(Data items)
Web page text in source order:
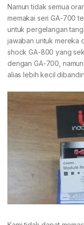
Namun tidak semua
memakai seri GA-700
untuk pergelangan
jawaban untuk mereka
shock GA-800 yang
dengan GA-700,
alias lebih kecil
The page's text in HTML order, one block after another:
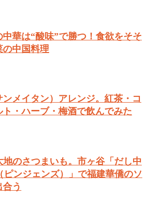
中華は“酸味”で勝つ！食欲をそそ
の中国料理
メイタン）アレンジ。紅茶・コ
・ハーブ・梅酒で飲んでみた
地のさつまいも。市ヶ谷「だし中
ピンジェンズ）」で福建華僑のソ
う
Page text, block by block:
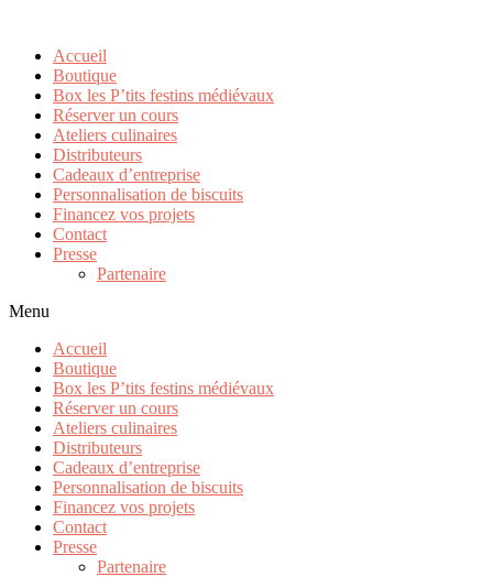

*Task instructions*: All of the data above should be transcribed verbatim, with pictures omitted.

*Reply to the exercise*:
Web page text in source order:
Namun tidak semua
memakai seri GA-700
untuk pergelangan
jawaban untuk mereka
shock GA-800 yang
dengan GA-700,
alias lebih kecil
The page's text in HTML order, one block after another:
中華は“酸味”で勝つ！食欲をそそ
の中国料理
メイタン）アレンジ。紅茶・コ
・ハーブ・梅酒で飲んでみた
地のさつまいも。市ヶ谷「だし中
ピンジェンズ）」で福建華僑のソ
う
Page text, block by block:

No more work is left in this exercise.